◆ **Aim of the exercise**:
Only the text of the records belongs in the answer, copied exactly, with every picture omitted.

◆ **Records provided**:
/---

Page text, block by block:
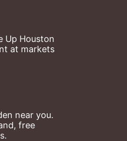
Up Houston
at markets
near you.
free
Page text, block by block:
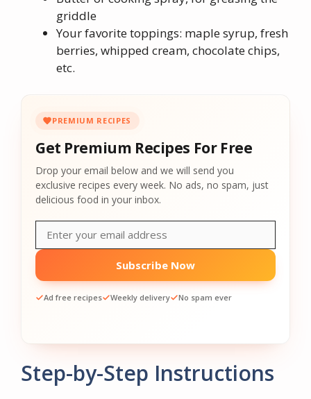
griddle
Your favorite toppings: maple syrup, fresh
berries, whipped cream, chocolate chips,
etc.
PREMIUM RECIPES
Get Premium Recipes For Free
Drop your email below and we will send you
exclusive recipes every week. No ads, no spam, just
delicious food in your inbox.
Subscribe Now
Ad free recipes Weekly delivery No spam ever
Step-by-Step Instructions
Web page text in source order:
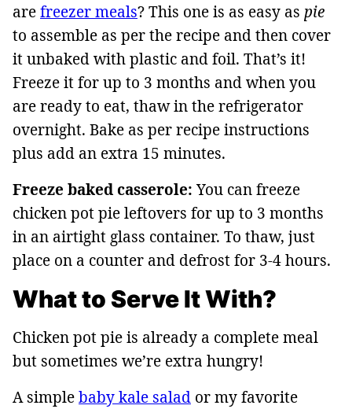
arefreezer meals? This one is as easy as pie
to assemble as per the recipe and then cover
it unbaked with plastic and foil. That’s it!
Freeze it for up to 3 months and when you
are ready to eat, thaw in the refrigerator
overnight. Bake as per recipe instructions
plus add an extra 15 minutes.
Freeze baked casserole:You can freeze
chicken pot pie leftovers for up to 3 months
in an airtight glass container. To thaw, just
place on a counter and defrost for 3-4 hours.
What to Serve It With?
Chicken pot pie is already a complete meal
but sometimes we’re extra hungry!
A simplebaby kale salad or my favorite
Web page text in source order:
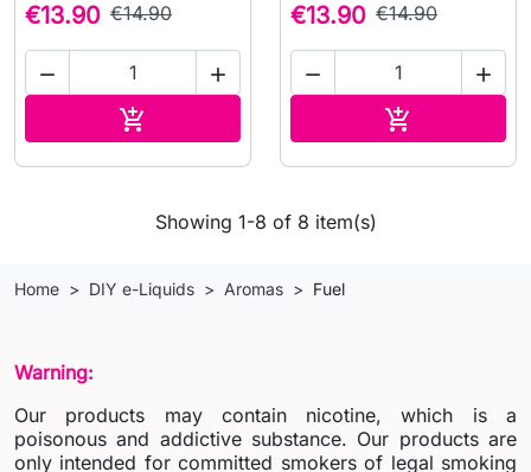
€13.90 €14.90
 

€13.90 €14.90
 

Showing 1-8 of 8 item(s)
Home DIY e-Liquids Aromas Fuel
Warning:
Our products may contain nicotine, which is a
poisonous and addictive substance. Our products are
only intended for committed smokers of legal smoking
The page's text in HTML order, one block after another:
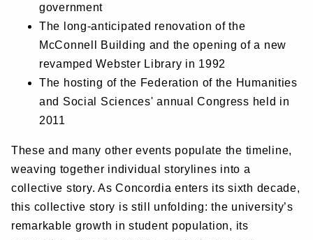
government
The long-anticipated renovation of the
McConnell Building and the opening of a new
revamped Webster Library in 1992
The hosting of the Federation of the Humanities
and Social Sciences' annual Congress held in
2011
These and many other events populate the timeline,
weaving together individual storylines into a
collective story. As Concordia enters its sixth decade,
this collective story is still unfolding: the university’s
remarkable growth in student population, its
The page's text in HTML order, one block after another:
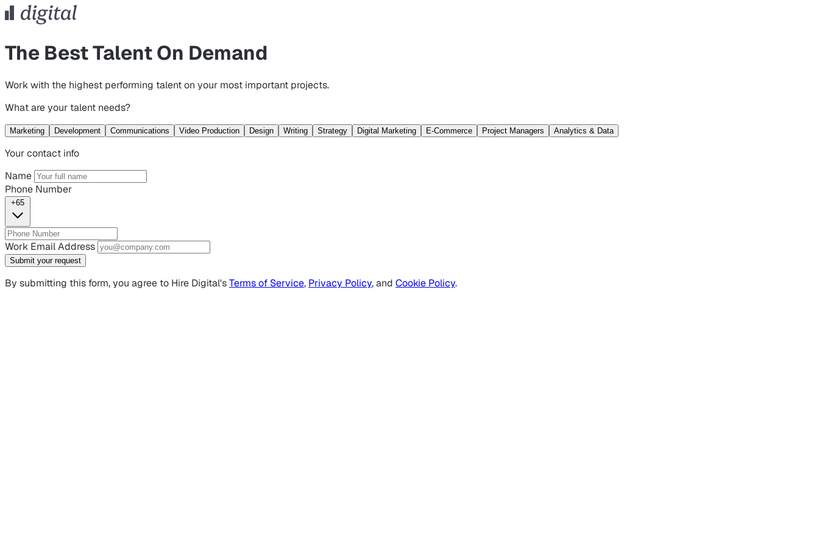
The Best Talent On Demand
Work with the highest performing talent on your most important projects.
What are your talent needs?
Marketing Development Communications Video Production Design Writing Strategy Digital Marketing E-Commerce Project Managers Analytics & Data
Your contact info
Name
Phone Number
+65
Work Email Address
Submit your request
By submitting this form, you agree to Hire Digital'sTerms of Service, Privacy Policy, and Cookie Policy.
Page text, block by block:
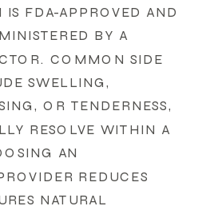
IS FDA-APPROVED AND
BY A
COMMON SIDE
SWELLING,
OR TENDERNESS,
RESOLVE WITHIN A
AN
REDUCES
NATURAL
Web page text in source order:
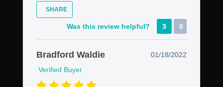
SHARE
Was this review helpful? 3 0
Bradford Waldie
01/18/2022
Verified Buyer
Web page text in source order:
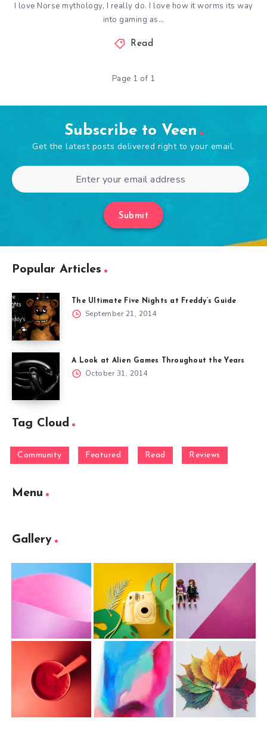
I love Norse mythology, I really do. I love how it worms its way
into gaming as…
Read
Page 1 of 1
Subscribe to Veen
Get the latest posts delivered right to your email.
Submit
Popular Articles
The Ultimate Five Nights at Freddy’s Guide
September 21, 2014
A Look at Alien Games Throughout the Years
October 31, 2014
Tag Cloud
Community Featured Read Reviews
Menu
Gallery
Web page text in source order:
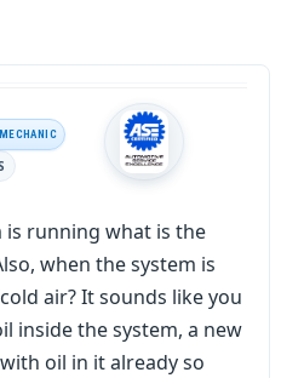
is running what is the
when the system is
air? It sounds like you
inside the system, a new
oil in it already so
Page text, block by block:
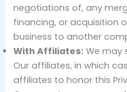
negotiations of, any
financing, or acquisition
business to another
With Affiliates: We may
Our affiliates, in which
affiliates to honor this
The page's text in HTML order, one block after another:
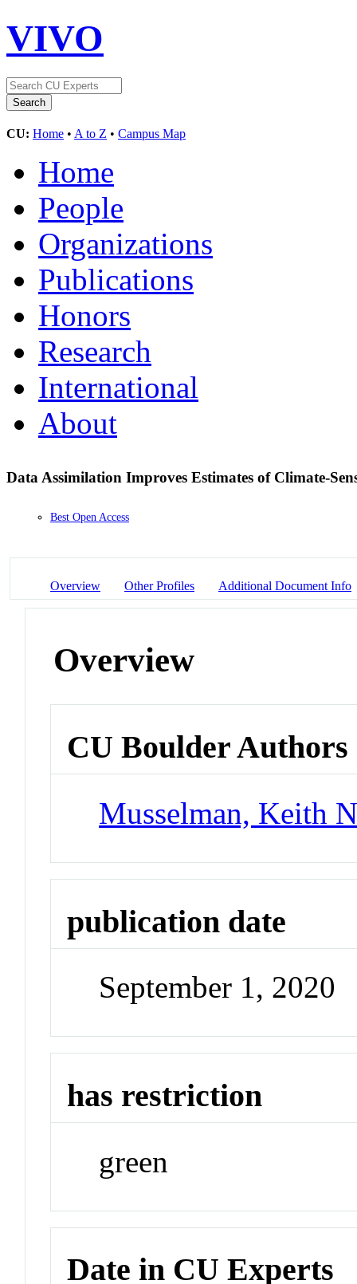
VIVO
CU: Home • A to Z • Campus Map
Home
People
Organizations
Publications
Honors
Research
International
About
Data Assimilation Improves Estimates of Climate-
Best Open Access
Overview Other Profiles Additional Document Info
Overview
CU Boulder Authors
Musselman, Keith
publication date
September 1, 2020
has restriction
green
Date in CU Experts
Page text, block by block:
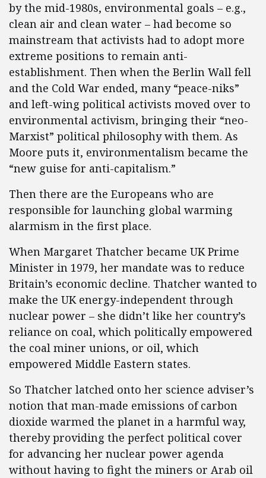
by the mid-1980s, environmental goals – e.g.,
clean air and clean water – had become so
mainstream that activists had to adopt more
extreme positions to remain anti-
establishment. Then when the Berlin Wall fell
and the Cold War ended, many “peace-niks”
and left-wing political activists moved over to
environmental activism, bringing their “neo-
Marxist” political philosophy with them. As
Moore puts it, environmentalism became the
“new guise for anti-capitalism.”
Then there are the Europeans who are
responsible for launching global warming
alarmism in the first place.
When Margaret Thatcher became UK Prime
Minister in 1979, her mandate was to reduce
Britain’s economic decline. Thatcher wanted to
make the UK energy-independent through
nuclear power – she didn’t like her country’s
reliance on coal, which politically empowered
the coal miner unions, or oil, which
empowered Middle Eastern states.
So Thatcher latched onto her science adviser’s
notion that man-made emissions of carbon
dioxide warmed the planet in a harmful way,
thereby providing the perfect political cover
for advancing her nuclear power agenda
without having to fight the miners or Arab oil
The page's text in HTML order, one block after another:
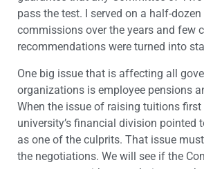
pass the test. I served on a half-
commissions over the years and few
recommendations were turned into
One big issue that is affecting all
organizations is employee pensions
When the issue of raising tuitions first
university’s financial division pointed
as one of the culprits. That issue
the negotiations. We will see if the
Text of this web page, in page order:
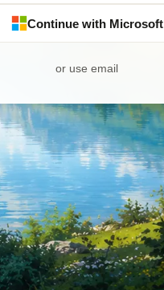
Continue with Microsoft
or use email
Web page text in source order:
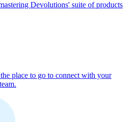
Devolutions' suite of products
place to go to connect with your
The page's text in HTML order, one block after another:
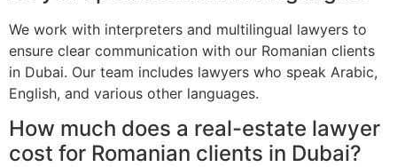
We work with interpreters and multilingual lawyers to
ensure clear communication with our Romanian clients
in Dubai. Our team includes lawyers who speak Arabic,
English, and various other languages.
How much does a real-estate lawyer
cost for Romanian clients in Dubai?
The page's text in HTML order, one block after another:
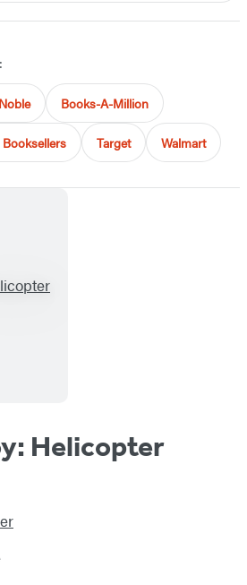
Books-A-Million
Target Walmart
Helicopter
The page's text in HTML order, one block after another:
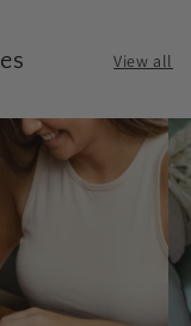
View all
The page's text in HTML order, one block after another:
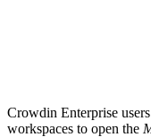
Crowdin Enterprise
workspaces to open the
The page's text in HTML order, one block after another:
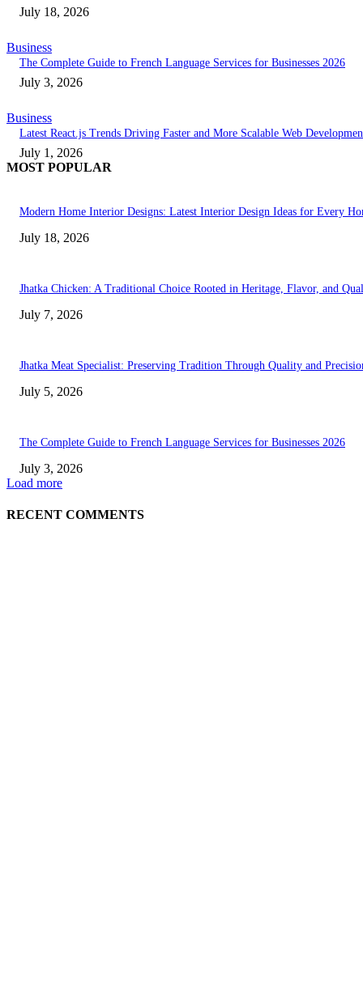
July 18, 2026
Business
The Complete Guide to French Language Services for Businesses 2026
July 3, 2026
Business
Latest React.js Trends Driving Faster and More Scalable Web
July 1, 2026
MOST POPULAR
Modern Home Interior Designs: Latest Interior Design Ideas for Every
July 18, 2026
Jhatka Chicken: A Traditional Choice Rooted in Heritage, Flavor, and
July 7, 2026
Jhatka Meat Specialist: Preserving Tradition Through Quality and
July 5, 2026
The Complete Guide to French Language Services for Businesses 2026
July 3, 2026
Load more
RECENT COMMENTS

\---

◆ **Written response**:
Page text, block by block:
Up Houston
at markets
near you.
free
Page text, block by block:
griddle
Your favorite toppings: maple syrup, fresh
berries, whipped cream, chocolate chips,
etc.
PREMIUM RECIPES
Get Premium Recipes For Free
Drop your email below and we will send you
exclusive recipes every week. No ads, no spam, just
delicious food in your inbox.
Subscribe Now
Ad free recipes Weekly delivery No spam ever
Step-by-Step Instructions
Web page text in source order:
arefreezer meals? This one is as easy as pie
to assemble as per the recipe and then cover
it unbaked with plastic and foil. That’s it!
Freeze it for up to 3 months and when you
are ready to eat, thaw in the refrigerator
overnight. Bake as per recipe instructions
plus add an extra 15 minutes.
Freeze baked casserole:You can freeze
chicken pot pie leftovers for up to 3 months
in an airtight glass container. To thaw, just
place on a counter and defrost for 3-4 hours.
What to Serve It With?
Chicken pot pie is already a complete meal
but sometimes we’re extra hungry!
A simplebaby kale salad or my favorite
Web page text in source order:
€13.90 €14.90
 

€13.90 €14.90
 

Showing 1-8 of 8 item(s)
Home DIY e-Liquids Aromas Fuel
Warning:
Our products may contain nicotine, which is a
poisonous and addictive substance. Our products are
only intended for committed smokers of legal smoking
The page's text in HTML order, one block after another:
government
The long-anticipated renovation of the
McConnell Building and the opening of a new
revamped Webster Library in 1992
The hosting of the Federation of the Humanities
and Social Sciences' annual Congress held in
2011
These and many other events populate the timeline,
weaving together individual storylines into a
collective story. As Concordia enters its sixth decade,
this collective story is still unfolding: the university’s
remarkable growth in student population, its
The page's text in HTML order, one block after another:
The Best Talent On Demand
Work with the highest performing talent on your most important projects.
What are your talent needs?
Marketing Development Communications Video Production Design Writing Strategy Digital Marketing E-Commerce Project Managers Analytics & Data
Your contact info
Name
Phone Number
+65
Work Email Address
Submit your request
By submitting this form, you agree to Hire Digital'sTerms of Service, Privacy Policy, and Cookie Policy.
Page text, block by block:
IS FDA-APPROVED AND
BY A
COMMON SIDE
SWELLING,
OR TENDERNESS,
RESOLVE WITHIN A
AN
REDUCES
NATURAL
Web page text in source order:
SHARE
Was this review helpful? 3 0
Bradford Waldie
01/18/2022
Verified Buyer
Web page text in source order:
I love Norse mythology, I really do. I love how it worms its way
into gaming as…
Read
Page 1 of 1
Subscribe to Veen
Get the latest posts delivered right to your email.
Submit
Popular Articles
The Ultimate Five Nights at Freddy’s Guide
September 21, 2014
A Look at Alien Games Throughout the Years
October 31, 2014
Tag Cloud
Community Featured Read Reviews
Menu
Gallery
Web page text in source order:
is running what is the
when the system is
air? It sounds like you
inside the system, a new
oil in it already so
Page text, block by block:
negotiations of, any
financing, or acquisition
business to another
With Affiliates: We may
Our affiliates, in which
affiliates to honor this
The page's text in HTML order, one block after another:
VIVO
CU: Home • A to Z • Campus Map
Home
People
Organizations
Publications
Honors
Research
International
About
Data Assimilation Improves Estimates of Climate-
Best Open Access
Overview Other Profiles Additional Document Info
Overview
CU Boulder Authors
Musselman, Keith
publication date
September 1, 2020
has restriction
green
Date in CU Experts
Page text, block by block:
by the mid-1980s, environmental goals – e.g.,
clean air and clean water – had become so
mainstream that activists had to adopt more
extreme positions to remain anti-
establishment. Then when the Berlin Wall fell
and the Cold War ended, many “peace-niks”
and left-wing political activists moved over to
environmental activism, bringing their “neo-
Marxist” political philosophy with them. As
Moore puts it, environmentalism became the
“new guise for anti-capitalism.”
Then there are the Europeans who are
responsible for launching global warming
alarmism in the first place.
When Margaret Thatcher became UK Prime
Minister in 1979, her mandate was to reduce
Britain’s economic decline. Thatcher wanted to
make the UK energy-independent through
nuclear power – she didn’t like her country’s
reliance on coal, which politically empowered
the coal miner unions, or oil, which
empowered Middle Eastern states.
So Thatcher latched onto her science adviser’s
notion that man-made emissions of carbon
dioxide warmed the planet in a harmful way,
thereby providing the perfect political cover
for advancing her nuclear power agenda
without having to fight the miners or Arab oil
The page's text in HTML order, one block after another:
pass the test. I served on a half-
commissions over the years and few
recommendations were turned into
One big issue that is affecting all
organizations is employee pensions
When the issue of raising tuitions first
university’s financial division pointed
as one of the culprits. That issue
the negotiations. We will see if the
Text of this web page, in page order:
Continue with Microsoft
or use email
Web page text in source order:
Devolutions' suite of products
place to go to connect with your
The page's text in HTML order, one block after another:
We work with interpreters and multilingual lawyers to
ensure clear communication with our Romanian clients
in Dubai. Our team includes lawyers who speak Arabic,
English, and various other languages.
How much does a real-estate lawyer
cost for Romanian clients in Dubai?
The page's text in HTML order, one block after another:
Books-A-Million
Target Walmart
Helicopter
The page's text in HTML order, one block after another:
View all
The page's text in HTML order, one block after another:
Crowdin Enterprise
workspaces to open the
The page's text in HTML order, one block after another:
July 18, 2026
Business
The Complete Guide to French Language Services for Businesses 2026
July 3, 2026
Business
Latest React.js Trends Driving Faster and More Scalable Web
July 1, 2026
MOST POPULAR
Modern Home Interior Designs: Latest Interior Design Ideas for Every
July 18, 2026
Jhatka Chicken: A Traditional Choice Rooted in Heritage, Flavor, and
July 7, 2026
Jhatka Meat Specialist: Preserving Tradition Through Quality and
July 5, 2026
The Complete Guide to French Language Services for Businesses 2026
July 3, 2026
Load more
RECENT COMMENTS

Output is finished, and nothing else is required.